Schartz: Landräte entlarven Wählertäuschung der Landesregierung

04.03.2016
Pressemitteilung

Viele Äußerungen der Ministerpräsidentin halten der Überprüfung nicht stand. Zu diesem Ergebnis kommt eine Nachfrage der CDU bei vielen Landräten.

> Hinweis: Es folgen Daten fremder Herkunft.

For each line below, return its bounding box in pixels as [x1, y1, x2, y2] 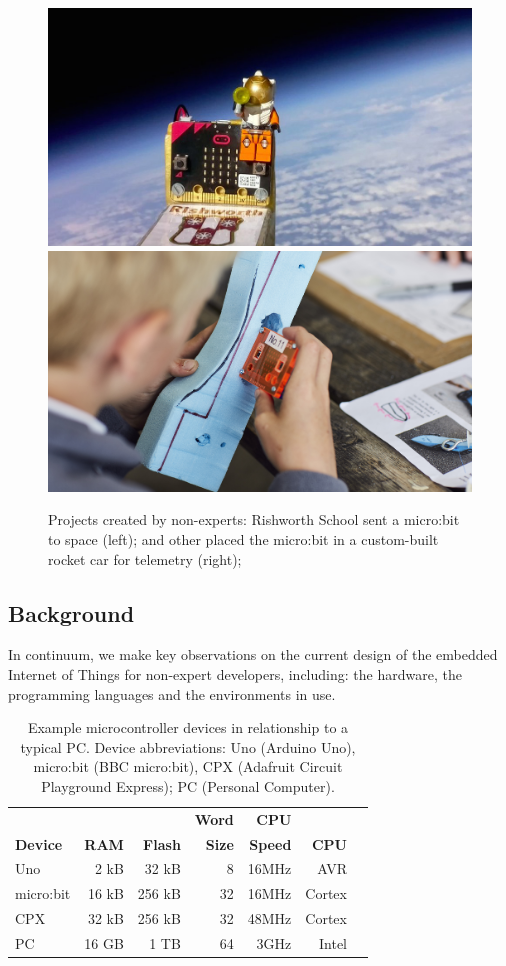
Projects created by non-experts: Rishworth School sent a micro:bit [48, 509, 460, 530]
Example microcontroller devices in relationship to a [27, 717, 349, 738]
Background [8, 597, 135, 628]
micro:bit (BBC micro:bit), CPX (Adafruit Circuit [33, 756, 343, 777]
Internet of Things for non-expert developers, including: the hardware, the [8, 663, 462, 684]
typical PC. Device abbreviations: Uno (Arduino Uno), [20, 736, 356, 757]
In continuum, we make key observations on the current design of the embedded [8, 644, 498, 665]
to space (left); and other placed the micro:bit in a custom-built [48, 528, 439, 549]

Dies gelte für schlicht wahrheitswidrige Behauptungen von Frau Dreyer zur Breitbandversorgung, zur Bildungspolitik und zur inneren Sicherheit. Besonders eklatant klafften Realität und Realitätsverlust beim Flüchtlingsthema auseinander. Dazu erklärte Günther Schartz, Mitglied im CDU-Kompetenzteam und Landrat Trier-Saarburg heute:

„Nach den mir vorliegenden Zahlen müssen wir von derzeit rund 10.000 Migranten im Land ausgehen, die nicht registriert sind. Je nach Landkreis schwanken die aktuellen Werte zwischen 350 und über 800. Frau Dreyer weiß das natürlich und behauptet trotzdem das Gegenteil. Wahlkampf hin oder her - das ist einer Ministerpräsidentin nicht würdig. Die Menschen erwarten Wahrhaftigkeit von ihr.“

Es gibt den Drehtüreffekt

Günther Schartz griff auch die Behauptung von Frau Dreyer im SWR Fernsehduell auf, wonach es den sogenannten Drehtüreffekt nicht gäbe. Dabei geht es um freiwillig ausgereiste Migranten, die ohne Sperrvermerk wiederholt ins Land kommen - in der Regel nicht, um zu bleiben, sondern um mehrfach von falschen Anreizen zu profitieren:

„Jeder Landrat, jede kommunale Ausländerbehörde bestätigt diesen Effekt. Vermerke der Landesregierung zu diesen sogenannten Asylfolgeanträgen weisen in dieselbe Richtung. Wenn Frau Dreyer nun behauptet, dafür existierten keine Belege, ist sie entweder ahnungslos oder auch hier bewusst fern der Wahrheit unterwegs. Wenn es überhaupt einen Rückgang der Wiedereinreise gibt, dann nur aus einem Grund, nämlich wegen der Ausweisung des Westbalkans zu sicheren Herkunftsländern. Dem hat sich rot-grün lange widersetzt und tut es in Bezug auf die Maghrebstaaten ja noch immer.“

Kein enger Austausch mit Kommunen

Schartz bestritt auch den von der Landesregierung behaupteten engen Austausch mit den Kommunen zur Flüchtlingspolitik: „Da gab es Gespräche in der Staatskanzlei, bei denen aber nichts entschieden wurde. Zusammenarbeit sieht anders aus. Zum Beispiel wurden wir nie darüber informiert, daß das Land einseitig den Ausbau der Erstaufnahmeeinrichtungen (AFA) stoppt“, so Landrat Günther Schartz.

„Wir wären dem dann entschieden entgegen getreten. Der Landkreistag Rheinland-Pfalz hat gerade in seiner jüngsten Sitzung nochmals deutlich gemacht, dass das Ziel bleiben müsse, die Flüchtlinge bis zu sechs Monaten in den AFAs zu behalten, wie das Land es mit dem Bund vereinbart hatte. Abstimmung mit den Kommunen sieht anders aus“, so Schartz.

Die Informationen kämen nach wie vor unkoordiniert. Der Innenminister habe sich in seiner Eigenschaft als Kommunalminister bisher noch gar nicht in der Flüchtlingsfrage geäußert. „Insofern stehen die Kommunen nach wie vor allein da“, so Schartz abschließend.